Search the entries below for the string "Česká" and copy the lines that hold it.

Segment Start: Recorded data

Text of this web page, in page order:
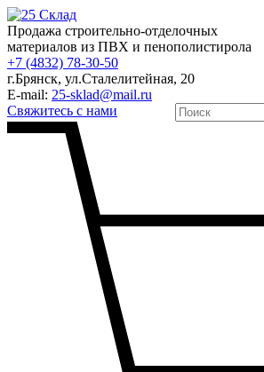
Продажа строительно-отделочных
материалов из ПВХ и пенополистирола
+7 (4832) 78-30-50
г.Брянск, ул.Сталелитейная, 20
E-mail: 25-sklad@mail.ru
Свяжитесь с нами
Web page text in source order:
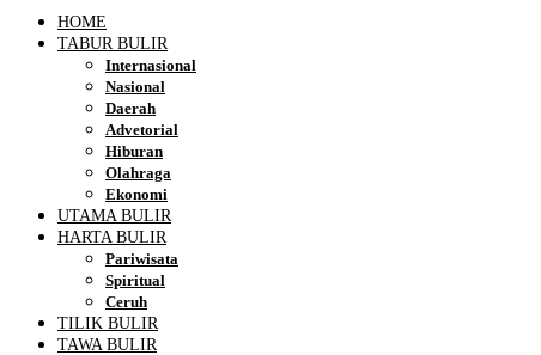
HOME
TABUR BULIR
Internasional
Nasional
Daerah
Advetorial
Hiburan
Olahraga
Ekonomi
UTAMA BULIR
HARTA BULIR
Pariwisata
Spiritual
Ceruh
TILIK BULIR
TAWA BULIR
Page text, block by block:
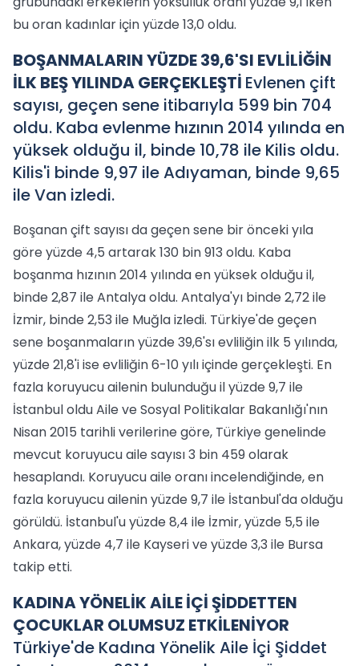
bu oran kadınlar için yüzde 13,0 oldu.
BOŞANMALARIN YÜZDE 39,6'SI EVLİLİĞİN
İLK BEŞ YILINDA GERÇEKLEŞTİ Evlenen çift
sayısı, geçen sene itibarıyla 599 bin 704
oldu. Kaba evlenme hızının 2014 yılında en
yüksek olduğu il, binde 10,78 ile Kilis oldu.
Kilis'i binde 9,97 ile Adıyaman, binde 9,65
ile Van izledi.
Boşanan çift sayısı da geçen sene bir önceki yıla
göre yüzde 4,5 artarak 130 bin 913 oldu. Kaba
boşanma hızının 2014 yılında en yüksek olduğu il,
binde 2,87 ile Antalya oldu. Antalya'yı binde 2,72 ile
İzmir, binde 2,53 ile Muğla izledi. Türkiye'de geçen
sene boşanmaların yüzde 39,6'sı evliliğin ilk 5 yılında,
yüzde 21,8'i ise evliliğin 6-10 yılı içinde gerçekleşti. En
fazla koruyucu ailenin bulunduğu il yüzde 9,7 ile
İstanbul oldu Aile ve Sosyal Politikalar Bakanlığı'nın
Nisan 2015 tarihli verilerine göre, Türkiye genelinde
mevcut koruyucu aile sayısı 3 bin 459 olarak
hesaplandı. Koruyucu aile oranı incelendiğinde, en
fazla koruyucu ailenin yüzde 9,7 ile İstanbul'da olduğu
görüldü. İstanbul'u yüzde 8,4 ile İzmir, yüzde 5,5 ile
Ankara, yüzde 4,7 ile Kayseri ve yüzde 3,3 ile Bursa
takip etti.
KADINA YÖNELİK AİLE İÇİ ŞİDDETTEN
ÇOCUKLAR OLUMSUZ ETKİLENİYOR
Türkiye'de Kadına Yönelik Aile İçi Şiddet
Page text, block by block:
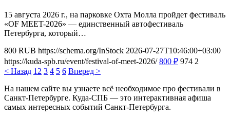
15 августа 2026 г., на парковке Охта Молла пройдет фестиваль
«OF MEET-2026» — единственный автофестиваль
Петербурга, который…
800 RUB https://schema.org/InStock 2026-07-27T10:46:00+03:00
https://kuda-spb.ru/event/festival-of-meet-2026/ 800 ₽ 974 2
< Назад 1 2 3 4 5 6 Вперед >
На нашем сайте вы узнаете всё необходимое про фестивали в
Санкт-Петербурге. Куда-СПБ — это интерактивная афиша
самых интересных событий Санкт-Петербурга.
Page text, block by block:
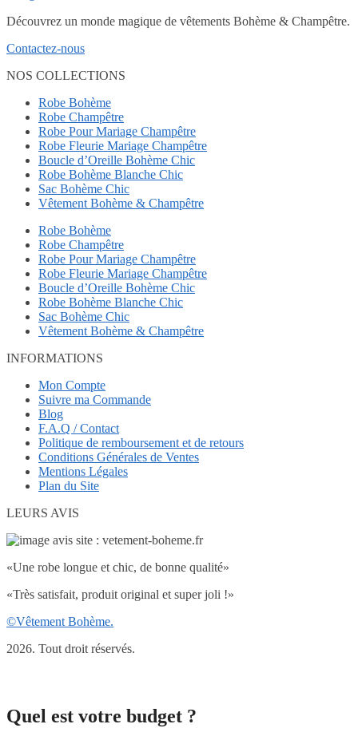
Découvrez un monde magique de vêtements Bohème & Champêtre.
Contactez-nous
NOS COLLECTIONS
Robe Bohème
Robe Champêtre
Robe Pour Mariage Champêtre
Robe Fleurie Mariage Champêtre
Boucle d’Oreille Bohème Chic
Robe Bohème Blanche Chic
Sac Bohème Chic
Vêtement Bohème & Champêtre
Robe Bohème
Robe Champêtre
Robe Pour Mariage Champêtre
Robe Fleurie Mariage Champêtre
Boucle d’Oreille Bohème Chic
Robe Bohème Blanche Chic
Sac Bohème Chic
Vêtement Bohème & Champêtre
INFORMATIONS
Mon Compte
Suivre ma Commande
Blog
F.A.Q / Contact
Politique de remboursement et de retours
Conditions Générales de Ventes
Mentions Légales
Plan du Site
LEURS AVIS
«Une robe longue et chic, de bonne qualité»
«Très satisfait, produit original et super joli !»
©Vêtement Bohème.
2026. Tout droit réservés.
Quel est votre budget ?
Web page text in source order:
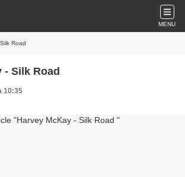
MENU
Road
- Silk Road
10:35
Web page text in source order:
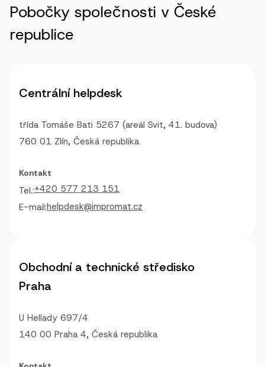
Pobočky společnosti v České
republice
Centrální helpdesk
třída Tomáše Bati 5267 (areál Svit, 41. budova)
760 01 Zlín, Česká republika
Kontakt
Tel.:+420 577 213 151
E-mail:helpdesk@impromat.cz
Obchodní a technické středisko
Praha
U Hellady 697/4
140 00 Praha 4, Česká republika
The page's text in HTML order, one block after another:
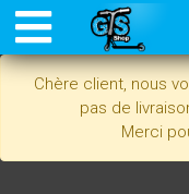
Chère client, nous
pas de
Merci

Segment End: Recorded data

* [Solution for this task]:
760 01 Zlín, Česká republika
140 00 Praha 4, Česká republika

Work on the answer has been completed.